| Problem details |
In the records below, find each line containing the word "Seoul" and copy it.

| Dataset entries |
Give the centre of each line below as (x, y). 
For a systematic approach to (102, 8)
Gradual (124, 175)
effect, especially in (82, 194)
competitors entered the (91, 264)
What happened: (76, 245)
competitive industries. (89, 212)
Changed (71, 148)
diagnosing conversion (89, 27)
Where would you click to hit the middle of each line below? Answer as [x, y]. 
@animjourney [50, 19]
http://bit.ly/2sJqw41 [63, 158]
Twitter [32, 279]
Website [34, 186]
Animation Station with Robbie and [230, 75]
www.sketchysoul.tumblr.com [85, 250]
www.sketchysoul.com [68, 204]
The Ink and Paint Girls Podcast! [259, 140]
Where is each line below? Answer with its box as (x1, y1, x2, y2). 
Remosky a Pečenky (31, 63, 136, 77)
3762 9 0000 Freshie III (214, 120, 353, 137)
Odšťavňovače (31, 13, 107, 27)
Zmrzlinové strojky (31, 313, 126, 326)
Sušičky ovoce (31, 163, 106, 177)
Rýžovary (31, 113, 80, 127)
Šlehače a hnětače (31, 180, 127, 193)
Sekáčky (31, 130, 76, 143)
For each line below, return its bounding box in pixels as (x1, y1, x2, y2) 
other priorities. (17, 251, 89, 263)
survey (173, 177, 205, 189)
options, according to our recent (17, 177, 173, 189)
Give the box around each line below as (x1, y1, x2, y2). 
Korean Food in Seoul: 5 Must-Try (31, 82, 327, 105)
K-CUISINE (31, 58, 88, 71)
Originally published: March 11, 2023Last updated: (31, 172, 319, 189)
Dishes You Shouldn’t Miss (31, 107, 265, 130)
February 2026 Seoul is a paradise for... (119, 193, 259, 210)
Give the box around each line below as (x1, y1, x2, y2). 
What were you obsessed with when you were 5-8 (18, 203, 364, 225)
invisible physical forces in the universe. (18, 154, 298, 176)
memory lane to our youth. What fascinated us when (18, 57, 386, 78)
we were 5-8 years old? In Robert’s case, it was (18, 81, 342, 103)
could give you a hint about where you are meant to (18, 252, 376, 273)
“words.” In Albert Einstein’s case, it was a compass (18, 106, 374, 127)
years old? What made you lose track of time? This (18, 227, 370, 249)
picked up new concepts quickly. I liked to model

| The completed task |
Korean Food in Seoul: 5 Must-Try (31, 82, 327, 105)
February 2026 Seoul is a paradise for... (119, 193, 259, 210)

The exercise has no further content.